[Saved entries]
Segment Open
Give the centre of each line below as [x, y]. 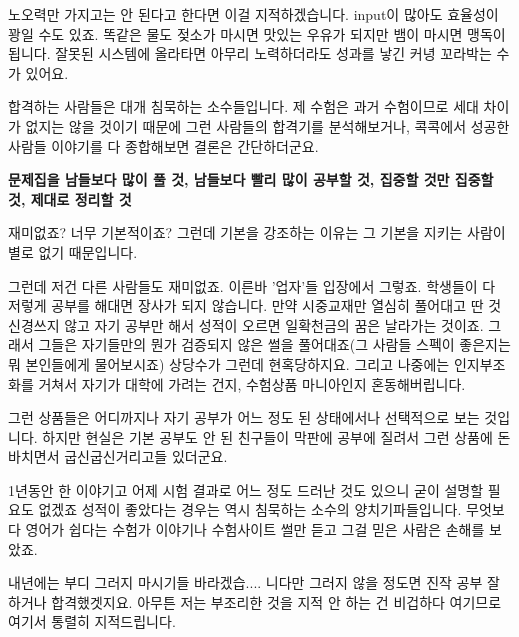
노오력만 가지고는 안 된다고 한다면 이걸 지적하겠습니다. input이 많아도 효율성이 [253, 14]
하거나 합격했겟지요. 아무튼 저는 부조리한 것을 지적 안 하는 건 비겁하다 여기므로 [255, 601]
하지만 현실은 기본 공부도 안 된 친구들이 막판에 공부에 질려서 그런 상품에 [267, 436]
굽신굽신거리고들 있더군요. [146, 456]
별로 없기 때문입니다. [73, 251]
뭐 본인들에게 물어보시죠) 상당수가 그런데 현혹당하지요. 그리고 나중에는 [229, 363]
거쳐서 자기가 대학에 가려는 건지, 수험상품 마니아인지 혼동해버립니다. [252, 383]
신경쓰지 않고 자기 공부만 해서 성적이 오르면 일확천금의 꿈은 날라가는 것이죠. [246, 324]
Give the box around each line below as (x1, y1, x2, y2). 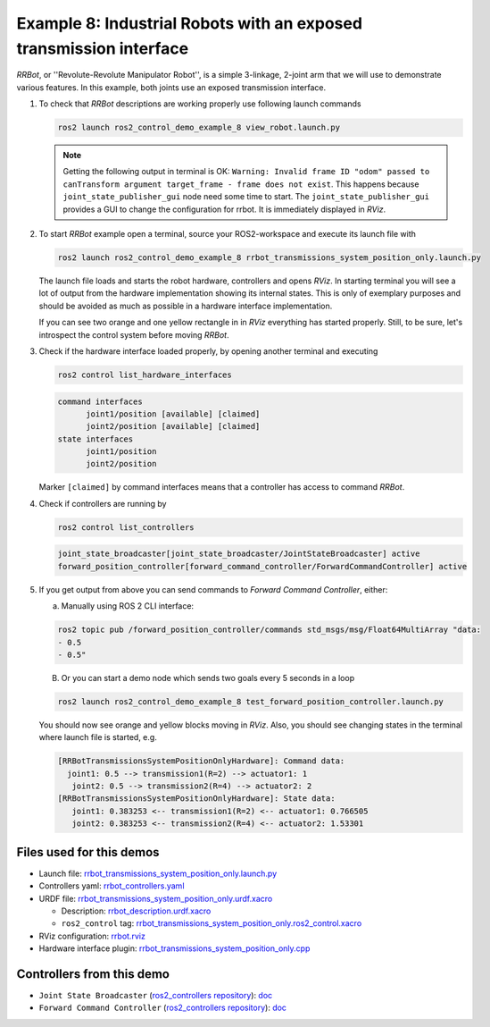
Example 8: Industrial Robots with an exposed (16, 13, 363, 33)
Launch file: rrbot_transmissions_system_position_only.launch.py (38, 868, 278, 879)
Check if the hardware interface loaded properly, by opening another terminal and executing (38, 345, 378, 357)
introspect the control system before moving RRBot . (38, 329, 229, 340)
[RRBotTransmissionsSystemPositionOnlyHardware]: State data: (57, 794, 336, 804)
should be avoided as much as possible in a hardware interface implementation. (38, 300, 333, 311)
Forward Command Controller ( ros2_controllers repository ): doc (38, 1002, 287, 1014)
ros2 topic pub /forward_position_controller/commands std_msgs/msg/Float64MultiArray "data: (57, 625, 482, 635)
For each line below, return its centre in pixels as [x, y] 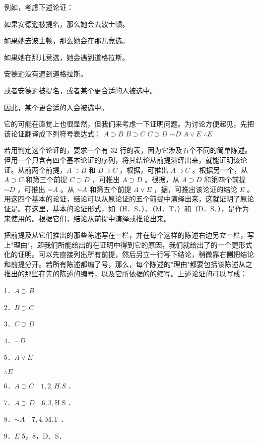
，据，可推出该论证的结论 [196, 189]
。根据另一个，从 [220, 169]
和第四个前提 [225, 179]
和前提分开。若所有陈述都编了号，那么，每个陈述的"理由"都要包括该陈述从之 [128, 264]
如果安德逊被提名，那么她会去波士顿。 [66, 24]
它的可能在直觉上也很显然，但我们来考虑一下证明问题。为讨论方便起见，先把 [129, 124]
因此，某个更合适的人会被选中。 [56, 107]
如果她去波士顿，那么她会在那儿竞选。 [66, 40]
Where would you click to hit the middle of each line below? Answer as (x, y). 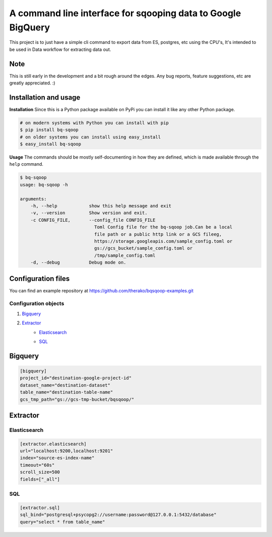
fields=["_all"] (40, 479)
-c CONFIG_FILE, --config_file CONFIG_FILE (93, 220)
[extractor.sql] (40, 507)
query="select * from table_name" (62, 522)
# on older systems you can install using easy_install (90, 137)
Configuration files (40, 279)
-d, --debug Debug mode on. (78, 262)
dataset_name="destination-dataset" (65, 385)
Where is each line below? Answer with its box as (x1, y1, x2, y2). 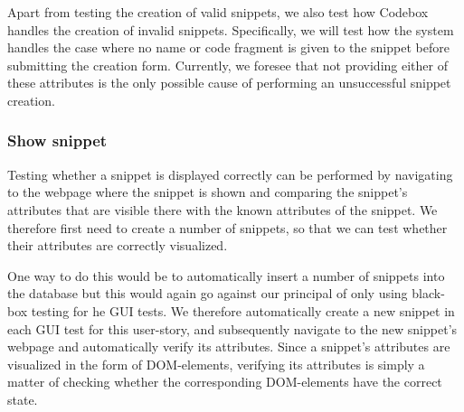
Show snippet (7, 129, 108, 152)
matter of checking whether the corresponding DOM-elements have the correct (7, 372, 442, 391)
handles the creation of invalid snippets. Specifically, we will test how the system (7, 20, 454, 39)
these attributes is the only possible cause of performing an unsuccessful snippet (7, 73, 451, 92)
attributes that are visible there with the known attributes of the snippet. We (7, 200, 438, 219)
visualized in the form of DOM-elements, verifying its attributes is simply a (7, 354, 425, 373)
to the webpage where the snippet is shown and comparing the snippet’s (7, 183, 408, 201)
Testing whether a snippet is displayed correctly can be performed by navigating (7, 164, 453, 183)
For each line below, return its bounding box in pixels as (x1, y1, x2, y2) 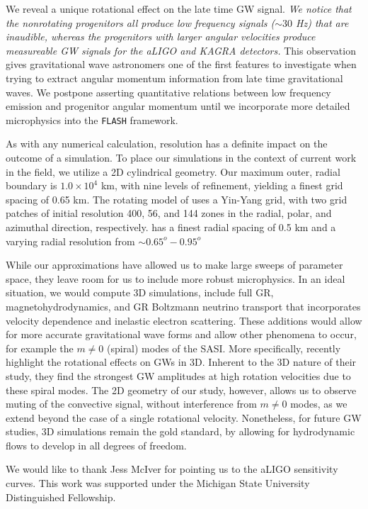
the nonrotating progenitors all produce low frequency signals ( (6, 15, 275, 30)
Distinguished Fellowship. (6, 489, 116, 504)
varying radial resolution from (6, 233, 135, 248)
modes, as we (290, 396, 347, 411)
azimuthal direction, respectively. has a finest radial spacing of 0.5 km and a (6, 219, 336, 234)
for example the (6, 340, 74, 355)
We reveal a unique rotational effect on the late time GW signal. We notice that (6, 1, 352, 16)
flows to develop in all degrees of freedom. (6, 437, 187, 452)
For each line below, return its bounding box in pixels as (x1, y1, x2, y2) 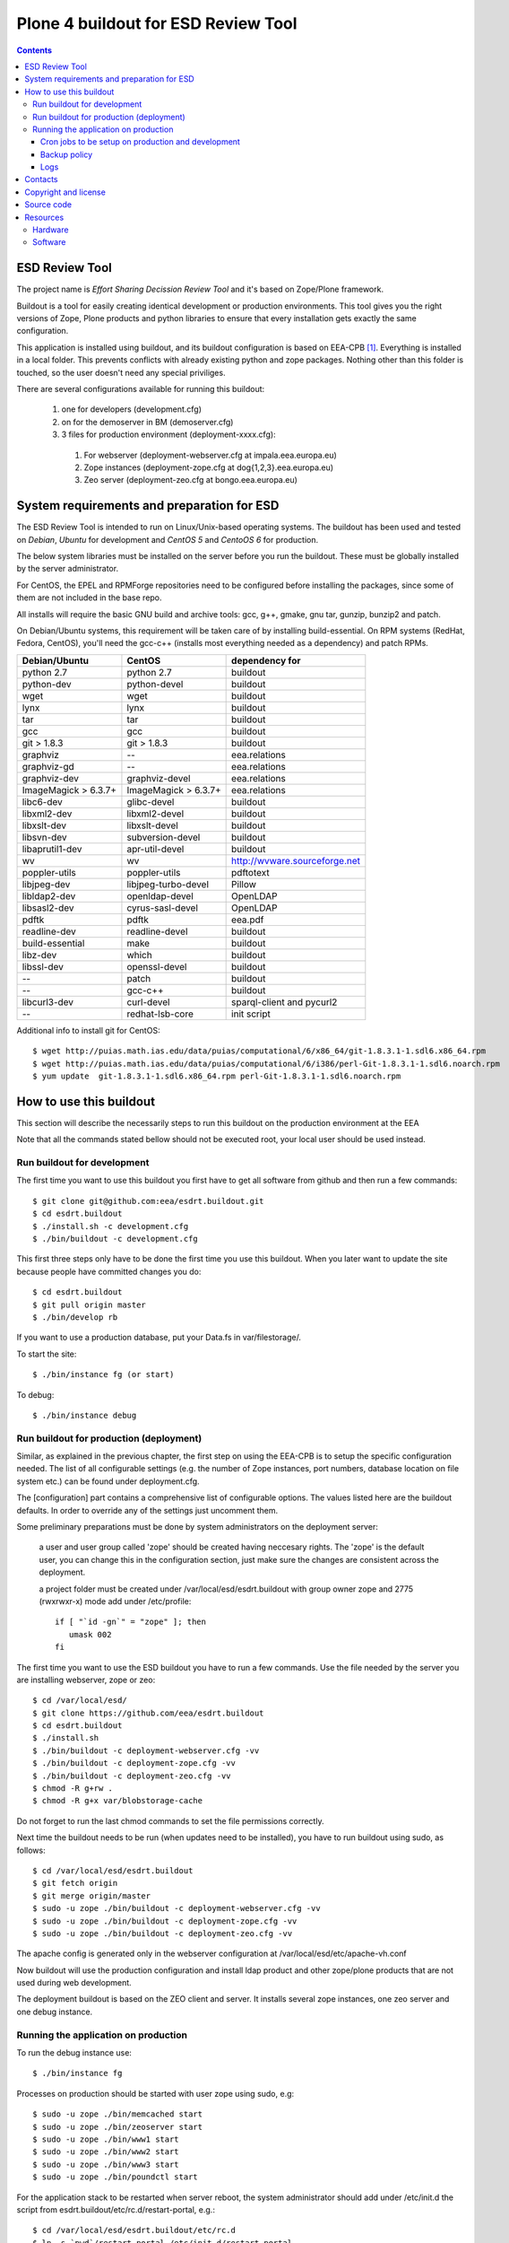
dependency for (231, 654, 301, 667)
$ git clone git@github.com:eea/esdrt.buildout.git (32, 1196, 264, 1206)
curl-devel (126, 996, 170, 1008)
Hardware (32, 224, 69, 235)
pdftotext (231, 866, 271, 878)
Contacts (24, 174, 58, 185)
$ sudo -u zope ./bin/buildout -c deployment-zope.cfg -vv (32, 1916, 298, 1926)
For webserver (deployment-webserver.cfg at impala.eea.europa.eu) (83, 449, 338, 460)
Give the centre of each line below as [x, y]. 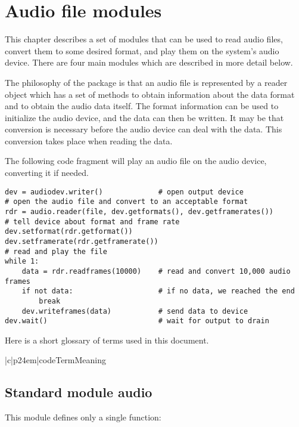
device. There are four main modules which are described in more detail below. [149, 62]
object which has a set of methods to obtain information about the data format [150, 94]
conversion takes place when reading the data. [89, 140]
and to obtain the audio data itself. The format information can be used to [142, 106]
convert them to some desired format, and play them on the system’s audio [142, 50]
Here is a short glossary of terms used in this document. [107, 340]
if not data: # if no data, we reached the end [158, 291]
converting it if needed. [47, 173]
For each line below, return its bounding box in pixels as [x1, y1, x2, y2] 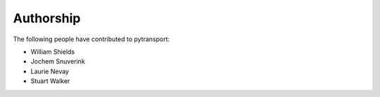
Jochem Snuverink [30, 57, 86, 66]
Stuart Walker [30, 77, 70, 85]
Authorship [13, 10, 81, 26]
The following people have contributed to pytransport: [13, 35, 170, 43]
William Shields [30, 47, 75, 56]
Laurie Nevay [30, 67, 70, 75]
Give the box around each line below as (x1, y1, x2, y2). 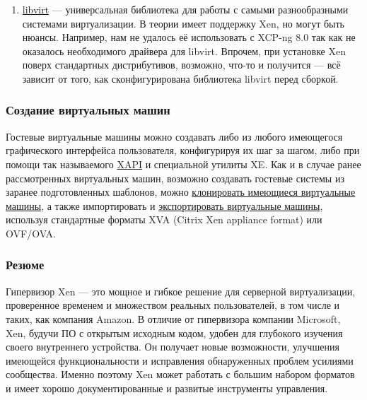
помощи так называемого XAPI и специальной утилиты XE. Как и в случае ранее (6, 156, 361, 171)
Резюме (6, 256, 45, 273)
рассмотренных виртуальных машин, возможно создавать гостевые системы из (6, 170, 344, 185)
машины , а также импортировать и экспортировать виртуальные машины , (6, 198, 323, 213)
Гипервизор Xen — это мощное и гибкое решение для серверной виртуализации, (6, 283, 356, 298)
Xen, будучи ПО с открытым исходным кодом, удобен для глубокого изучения (6, 325, 343, 340)
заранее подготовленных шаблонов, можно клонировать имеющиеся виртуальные (6, 184, 356, 199)
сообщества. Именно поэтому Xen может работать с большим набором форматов (6, 367, 355, 382)
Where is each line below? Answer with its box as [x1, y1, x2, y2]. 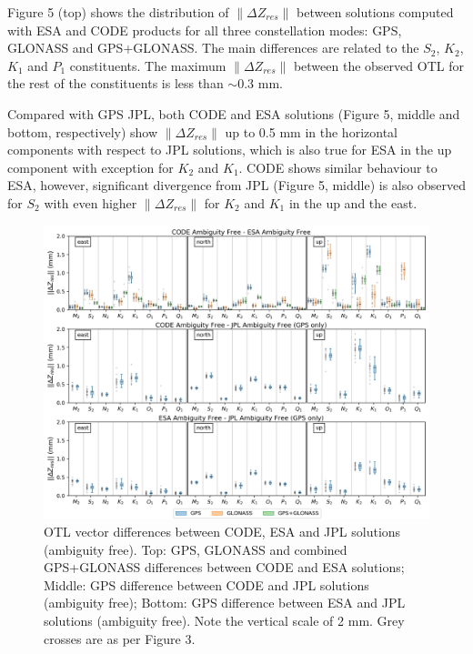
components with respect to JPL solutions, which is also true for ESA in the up [7, 140, 452, 159]
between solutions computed [297, 3, 454, 21]
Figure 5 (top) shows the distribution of [7, 3, 229, 21]
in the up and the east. [288, 193, 418, 212]
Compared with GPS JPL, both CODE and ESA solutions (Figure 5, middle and [7, 104, 460, 123]
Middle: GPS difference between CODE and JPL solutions [44, 575, 369, 594]
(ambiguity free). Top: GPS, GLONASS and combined [44, 539, 347, 558]
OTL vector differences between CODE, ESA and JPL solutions [44, 522, 401, 541]
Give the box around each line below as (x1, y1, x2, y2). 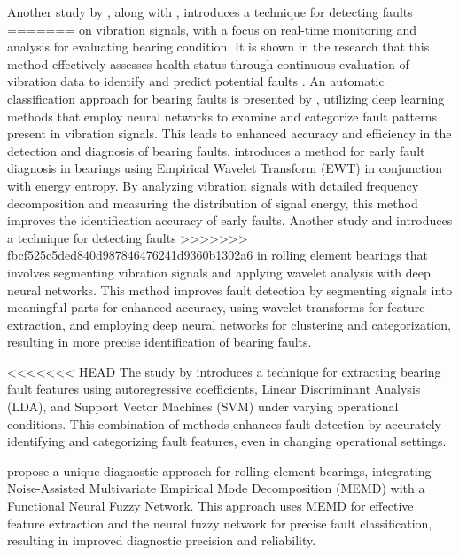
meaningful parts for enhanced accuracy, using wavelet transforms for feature (7, 298, 425, 317)
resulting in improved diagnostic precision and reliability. (7, 531, 316, 550)
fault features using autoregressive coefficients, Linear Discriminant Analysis (7, 379, 421, 398)
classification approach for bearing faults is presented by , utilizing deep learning (7, 89, 445, 107)
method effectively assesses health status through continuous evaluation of (7, 54, 409, 73)
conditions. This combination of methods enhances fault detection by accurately (7, 414, 441, 433)
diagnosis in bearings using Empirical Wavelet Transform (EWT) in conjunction (7, 159, 442, 177)
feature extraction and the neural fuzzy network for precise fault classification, (7, 513, 432, 532)
Segment Closed
**Requirement:** Leave out the pictures. Transcribe only the lines above, from the first through the one that contains "introspect the control".

**Task answer:**
Give the centre of each line below as [x, y]. 
노오력만 가지고는 안 된다고 한다면 이걸 지적하겠습니다. input이 많아도 효율성이 [253, 14]
하거나 합격했겟지요. 아무튼 저는 부조리한 것을 지적 안 하는 건 비겁하다 여기므로 [255, 601]
하지만 현실은 기본 공부도 안 된 친구들이 막판에 공부에 질려서 그런 상품에 [267, 436]
굽신굽신거리고들 있더군요. [146, 456]
별로 없기 때문입니다. [73, 251]
뭐 본인들에게 물어보시죠) 상당수가 그런데 현혹당하지요. 그리고 나중에는 [229, 363]
거쳐서 자기가 대학에 가려는 건지, 수험상품 마니아인지 혼동해버립니다. [252, 383]
신경쓰지 않고 자기 공부만 해서 성적이 오르면 일확천금의 꿈은 날라가는 것이죠. [246, 324]
Give the box around each line below as (x1, y1, x2, y2). 
Example 8: Industrial Robots with an exposed (16, 13, 363, 33)
Launch file: rrbot_transmissions_system_position_only.launch.py (38, 868, 278, 879)
Check if the hardware interface loaded properly, by opening another terminal and executing (38, 345, 378, 357)
introspect the control system before moving RRBot . (38, 329, 229, 340)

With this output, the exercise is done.